▶ [TASK DESCRIPTION]
Every line of the material below that contains the string "como" must appear in the answer.

RECORDED DATA below:

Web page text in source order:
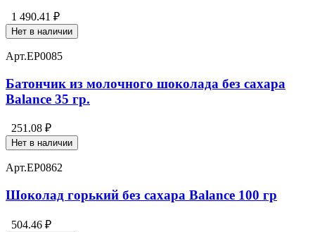
1 490.41 ₽
Нет в наличии
Арт.EP0085
Батончик из молочного шоколада без сахара
Balance 35 гр.
251.08 ₽
Нет в наличии
Арт.EP0862
Шоколад горький без сахара Balance 100 гр
504.46 ₽
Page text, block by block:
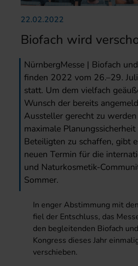
22.02.2022
Biofach wird
NürnbergMesse | Biofach
finden 2022 vom 26.–29.
statt. Um dem vielfach
Wunsch der bereits
Aussteller gerecht zu
maximale
Beteiligten zu schaffen, gibt
neuen Termin für die
und Naturkosmetik-
Sommer.
In enger Abstimmung mit
fiel der Entschluss, das
den begleitenden Biofach
Kongress dieses Jahr
verschieben.
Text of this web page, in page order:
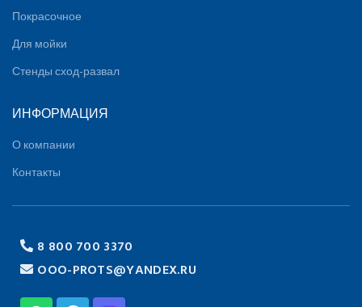
Покрасочное
Для мойки
Стенды сход-развал
ИНФОРМАЦИЯ
О компании
Контакты
8 800 700 3370
OOO-PROTS@YANDEX.RU
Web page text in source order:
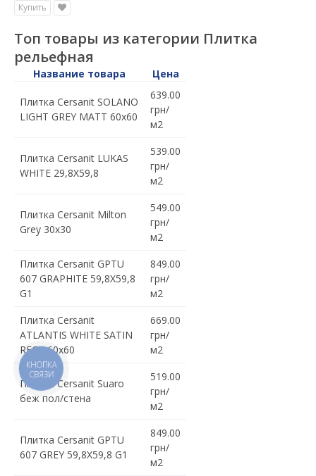
Купить
Топ товары из категории Плитка
рельефная
Название товара Цена
Плитка Cersanit SOLANO
LIGHT GREY MATT 60x60
639.00
грн/
м2
Плитка Cersanit LUKAS
WHITE 29,8X59,8
539.00
грн/
м2
Плитка Cersanit Milton
Grey 30x30
549.00
грн/
м2
Плитка Cersanit GPTU
607 GRAPHITE 59,8X59,8
G1
849.00
грн/
м2
Плитка Cersanit
ATLANTIS WHITE SATIN
RECT 60x60
669.00
грн/
м2
Плитка Cersanit Suaro
беж пол/стена
519.00
грн/
м2
Плитка Cersanit GPTU
607 GREY 59,8X59,8 G1
849.00
грн/
м2
КНОПКА
СВЯЗИ
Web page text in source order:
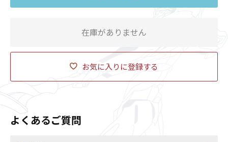
お気に入りに登録する
在庫がありません
よくあるご質問
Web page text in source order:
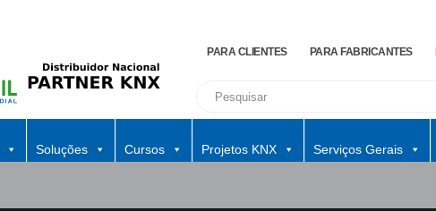
PARA CLIENTES PARA FABRICANTES
Soluções Cursos Projetos KNX Serviços Gerais
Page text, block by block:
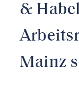
&
Mainz
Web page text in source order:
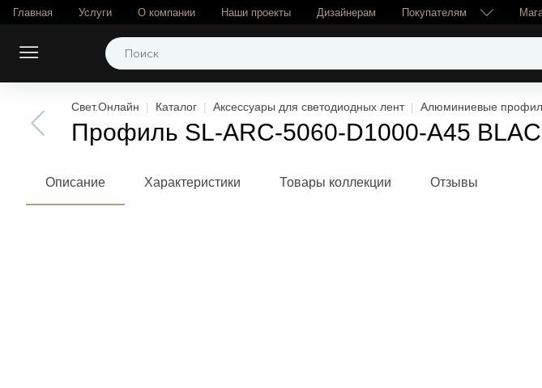
Главная Услуги О компании Наши проекты Дизайнерам Покупателям
Свет.Онлайн Каталог Аксессуары для светодиодных лент Алюминиевые
Профиль SL-ARC-5060-D1000-A45
Описание Характеристики Товары коллекции Отзывы
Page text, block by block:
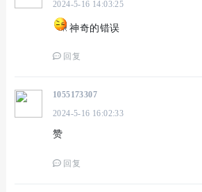
2024-5-16 14:03:25
神奇的错误
回复
1055173307
2024-5-16 16:02:33
赞
回复
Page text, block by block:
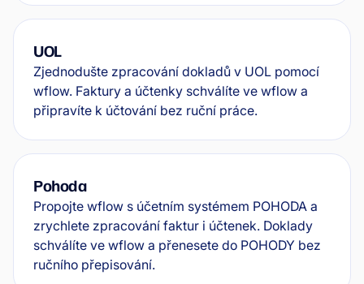
UOL
Zjednodušte zpracování dokladů v UOL pomocí
wflow. Faktury a účtenky schválíte ve wflow a
připravíte k účtování bez ruční práce.
Pohoda
Propojte wflow s účetním systémem POHODA a
zrychlete zpracování faktur i účtenek. Doklady
schválíte ve wflow a přenesete do POHODY bez
ručního přepisování.
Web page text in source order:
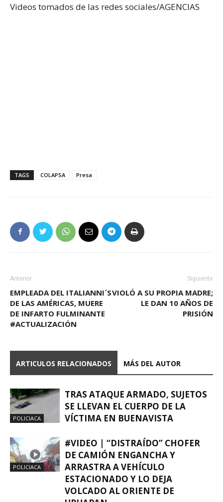
Videos tomados de las redes sociales/AGENCIAS
TAGS COLAPSA Presa
Anterior
EMPLEADA DEL ITALIANNI´S
DE LAS AMÉRICAS, MUERE
DE INFARTO FULMINANTE
#ACTUALIZACIÓN
Siguiente
VIOLÓ A SU PROPIA MADRE;
LE DAN 10 AÑOS DE
PRISIÓN
ARTICULOS RELACIONADOS MÁS DEL AUTOR
POLICIACA
TRAS ATAQUE ARMADO, SUJETOS
SE LLEVAN EL CUERPO DE LA
VÍCTIMA EN BUENAVISTA
POLICIACA
#VIDEO | “DISTRAÍDO” CHOFER
DE CAMIÓN ENGANCHA Y
ARRASTRA A VEHÍCULO
ESTACIONADO Y LO DEJA
VOLCADO AL ORIENTE DE
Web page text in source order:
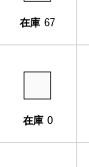
在庫 67
在庫 0
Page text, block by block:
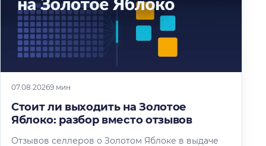
07.08.20269 мин
Стоит ли выходить на Золотое
Яблоко: разбор вместо отзывов
Отзывов селлеров о Золотом Яблоке в выдаче
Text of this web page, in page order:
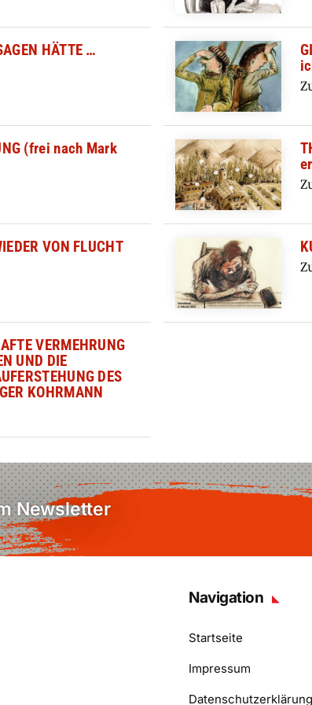
HÄTTE …
(frei nach Mark
VON FLUCHT
VERMEHRUNG
UND DIE
DES
KOHRMANN
Newsletter
Navigation
Startseite
Impressum
Datenschutzerklärung
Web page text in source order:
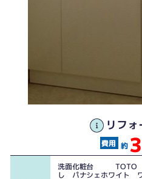
リフ
約
洗面化粧台 TOTO
し パナシェホワイト
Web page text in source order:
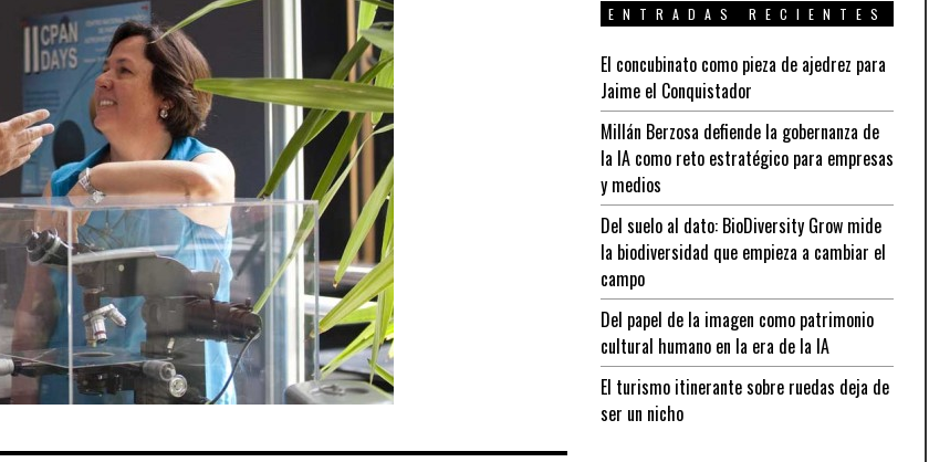
ENTRADAS RECIENTES
El concubinato como pieza de ajedrez para
Jaime el Conquistador
Millán Berzosa defiende la gobernanza de
la IA como reto estratégico para empresas
y medios
Del suelo al dato: BioDiversity Grow mide
la biodiversidad que empieza a cambiar el
campo
Del papel de la imagen como patrimonio
cultural humano en la era de la IA
El turismo itinerante sobre ruedas deja de
ser un nicho
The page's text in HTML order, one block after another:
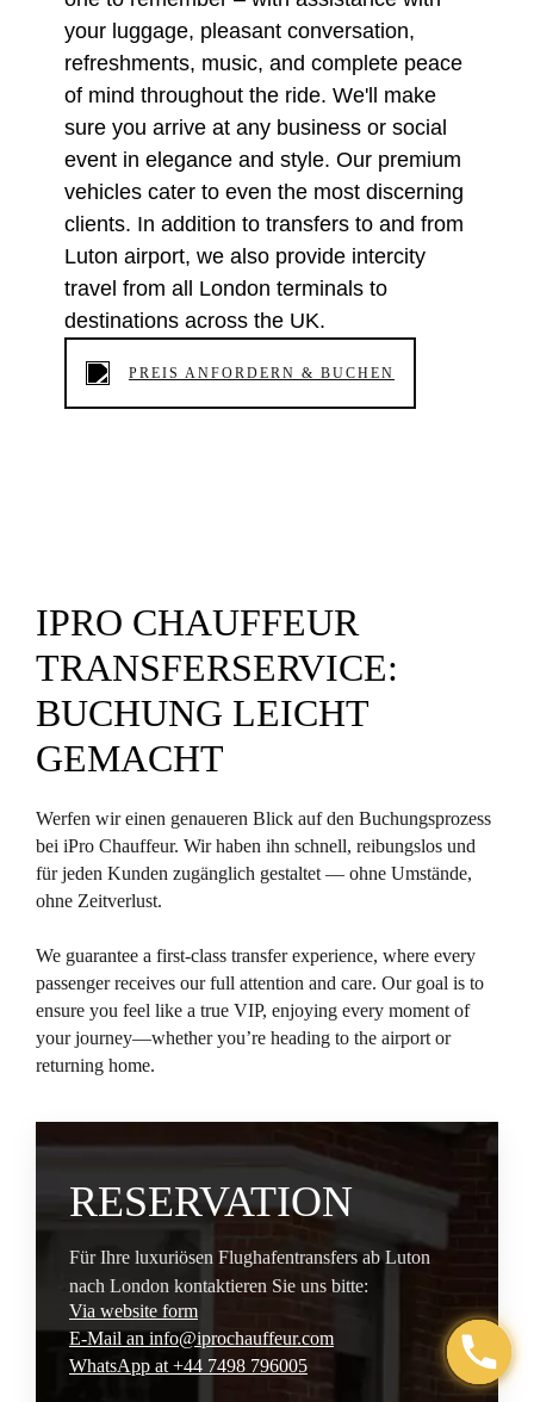
your luggage, pleasant conversation,
refreshments, music, and complete peace
of mind throughout the ride. We'll make
sure you arrive at any business or social
event in elegance and style. Our premium
vehicles cater to even the most discerning
clients. In addition to transfers to and from
Luton airport, we also provide intercity
travel from all London terminals to
destinations across the UK.
PREIS ANFORDERN & BUCHEN
IPRO CHAUFFEUR
TRANSFERSERVICE:
BUCHUNG LEICHT
GEMACHT
Werfen wir einen genaueren Blick auf den Buchungsprozess
bei iPro Chauffeur. Wir haben ihn schnell, reibungslos und
für jeden Kunden zugänglich gestaltet — ohne Umstände,
ohne Zeitverlust.
We guarantee a first-class transfer experience, where every
passenger receives our full attention and care. Our goal is to
ensure you feel like a true VIP, enjoying every moment of
your journey—whether you’re heading to the airport or
returning home.​
RESERVATION
Für Ihre luxuriösen Flughafentransfers ab Luton
nach London kontaktieren Sie uns bitte:
Via website form
E-Mail an info@iprochauffeur.com
WhatsApp at +44 7498 796005
Open
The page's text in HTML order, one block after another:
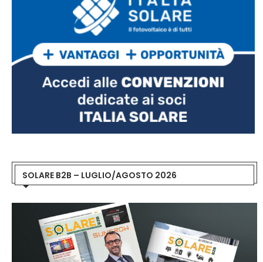
SOLARE B2B – LUGLIO/AGOSTO 2026
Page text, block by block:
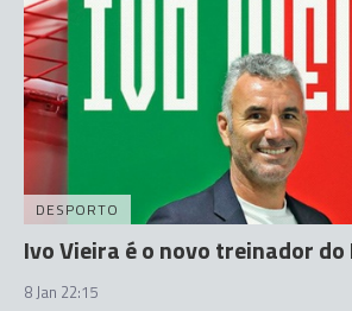
DESPORTO
Ivo Vieira é o novo treinador
8 Jan 22:15
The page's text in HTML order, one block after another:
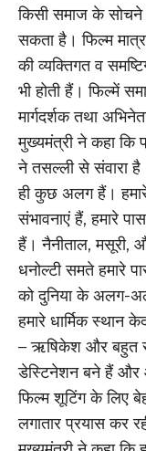
किसी समाज के
सकता है। फिल्म
की व्यक्तिगत व
भी होती हैं। फिल्में
मार्गदर्शक तथा
मुख्यमंत्री ने कहा कि
ने तसल्ली से संवारा
ही कुछ अलग हैं।
संभावनाएं हैं, हमारे
हैं। नैनीताल, मसूरी,
धनोल्टी समते हमारे
को दुनिया के अलग-
हमारे धार्मिक स्थान
– ऋषिकेश और बहुत
डेस्टिनेशन बने हैं और
फिल्म शूटिंग के लिए
लगातार प्रयास कर
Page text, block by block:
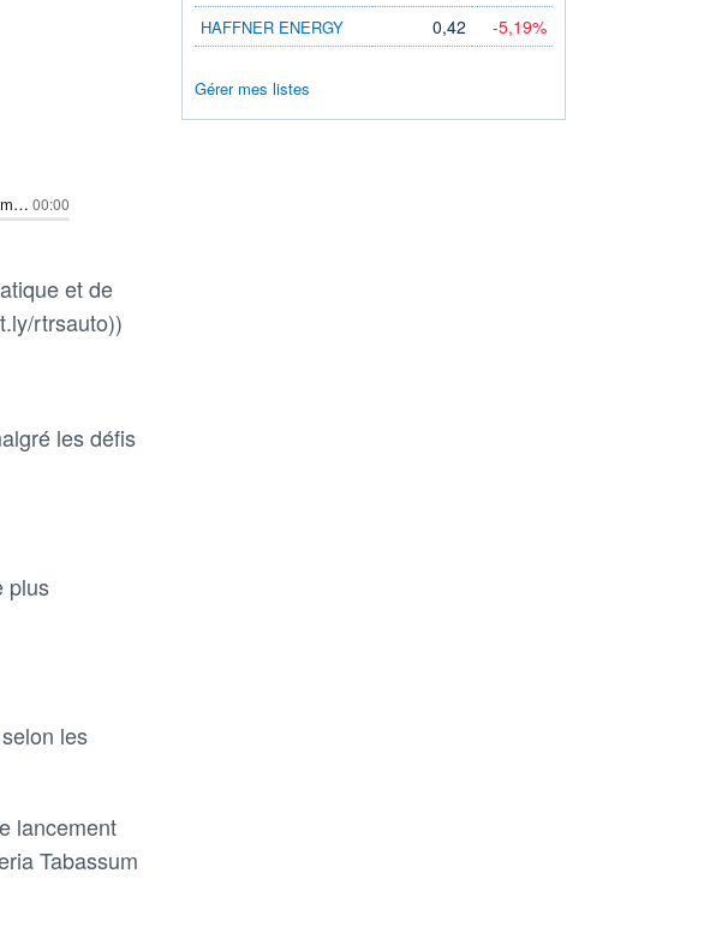
Les résultats de Coca-Cola dépassent les estimations grâce à l'augmentation des ventes de produits sans sucre et de conditionnements plus petits 00:00
et de
rtrsauto))
les défis
plus
les
lancement
Tabassum
HAFFNER ENERGY 0,42 -5,19%
Gérer mes listes
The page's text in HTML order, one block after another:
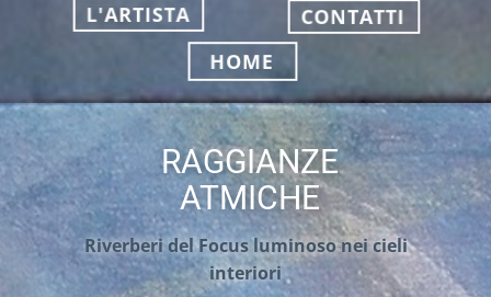
HOME
L'ARTISTA CONTATTI
RAGGIANZE
ATMICHE
Riverberi del Focus luminoso nei cieli
interiori
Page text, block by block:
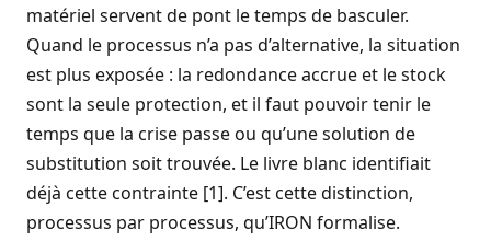
matériel servent de pont le temps de basculer.
Quand le processus n’a pas d’alternative, la situation
est plus exposée : la redondance accrue et le stock
sont la seule protection, et il faut pouvoir tenir le
temps que la crise passe ou qu’une solution de
substitution soit trouvée. Le livre blanc identifiait
déjà cette contrainte [1]. C’est cette distinction,
processus par processus, qu’IRON formalise.
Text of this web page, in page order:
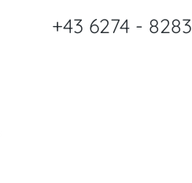
+43 6274 - 8283

End of RECORDED DATA.

▶ [WRITTEN RESPONSE]
El concubinato como pieza de ajedrez para
la IA como reto estratégico para empresas
Del papel de la imagen como patrimonio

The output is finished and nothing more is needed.